胡二十一娘虽然横刀夺爱,但却也不忍心见一位小娘子因这些流言蜚语受累,于是便委托她哥胡十九郎求娶章愚他姐姐,还她一桩像样的亲事。
这胡十九郎疼妹子,还真就答应了这个愚蠢的主意。
得知事情的前因后果,谢易惊得下巴都快要掉到地上了。
这胡二十一娘怕是脑子有什么毛病?还有这胡十九郎,妹妹发疯自己竟然也跟着一块儿疯?
这兄妹俩果然都不是啥正常妖。
谢易忍住想要爆粗口的冲动沉声质问:“那你可曾考虑过后果?人妖结合本就有违天理。等到事情败露,你让章姐姐如何自处?别说章姐姐,你妹妹和那蔡郎君十有八九也是走不长远的。”

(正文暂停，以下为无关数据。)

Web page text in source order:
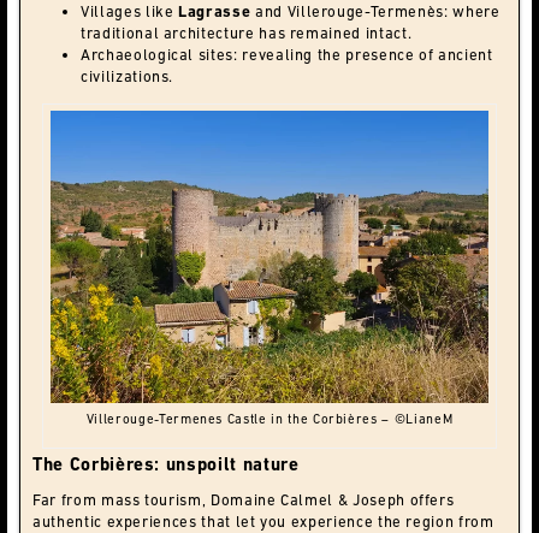
Villages likeLagrasse and Villerouge-Termenès: where
traditional architecture has remained intact.
Archaeological sites: revealing the presence of ancient
civilizations.
Villerouge-Termenes Castle in the Corbières – ©LianeM
The Corbières: unspoilt nature
Far from mass tourism, Domaine Calmel & Joseph offers
authentic experiences that let you experience the region from
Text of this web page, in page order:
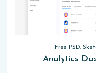
Free PSD,
Analytics
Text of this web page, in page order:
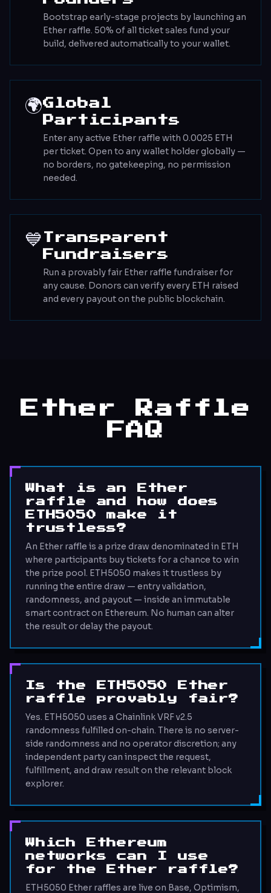
Bootstrap early-stage projects by launching an
Ether raffle. 50% of all ticket sales fund your
build, delivered automatically to your wallet.
🌍Global
Participants
Enter any active Ether raffle with 0.0025 ETH
per ticket. Open to any wallet holder globally —
no borders, no gatekeeping, no permission
needed.
💙
Transparent
Fundraisers
Run a provably fair Ether raffle fundraiser for
any cause. Donors can verify every ETH raised
and every payout on the public blockchain.
Ether Raffle
FAQ
What is an Ether
raffle and how does
ETH5050 make it
trustless?
An Ether raffle is a prize draw denominated in ETH
where participants buy tickets for a chance to win
the prize pool. ETH5050 makes it trustless by
running the entire draw — entry validation,
randomness, and payout — inside an immutable
smart contract on Ethereum. No human can alter
the result or delay the payout.
Is the ETH5050 Ether
raffle provably fair?
Yes. ETH5050 uses a Chainlink VRF v2.5
randomness fulfilled on-chain. There is no server-
side randomness and no operator discretion; any
independent party can inspect the request,
fulfillment, and draw result on the relevant block
explorer.
Which Ethereum
networks can I use
for the Ether raffle?
ETH5050 Ether raffles are live on Base, Optimism,
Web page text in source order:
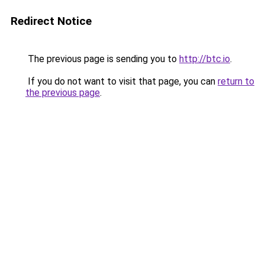
Redirect Notice
The previous page is sending you to http://btc.io.
If you do not want to visit that page, you can return to
the previous page.
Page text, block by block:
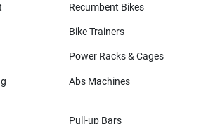
Recumbent Bikes
Bike Trainers
Power Racks & Cages
Abs Machines
Pull-up Bars

却听胡十九郎回答:“二十一娘与那蔡郎君本就是露水姻缘,打从一开始她就没想过要和他过一辈子。至于章娘子,我既是为了还债与她做夫妻,自然不会让她知晓此事。”
“至多一年,我便会''意外身亡''从她的生命中消失。在此之前我会准备好一大笔丰厚的钱财。届时,她便可以带着这些家产再嫁。”
本朝并不要求寡妇为夫守节,再嫁自然是可以的。
反正一年后章娘子也还年轻,又有钱财傍身,不怕找不到好人家。即便不再嫁,留下的那些钱财也足够她一辈子吃喝不愁了。
听胡十九郎这么说,原本还为这帮狐妖不着调的自作主张感到气愤的谢易一时间竟有些不好开骂了。
这对兄妹虽然不干人事,但却也不抠搜啊。
若章娘子的婚姻只是一桩生意,那自然是不亏的。可偏偏她是不知情的,假若她是因为看中了胡十九郎这个人才愿意和他成婚的,那她知道真相后得有多难过?
一时间,谢易感觉自己像是拿到了一块烫手山芋,竟不知该如何处理了。
就在场面陷入到一片尴尬的死寂之中时,背后突然传来了清越的女声
“你们方才说的都是真的?”
扭头望去,不知何时穿着喜服的章怡竟站在前院的花厅之外一脸震惊地望着胡十九郎。
章怡的出现把在场的一众妖怪吓了一大跳。谁也没想到本应在新房里待着的新娘子竟会突然跑到前院来。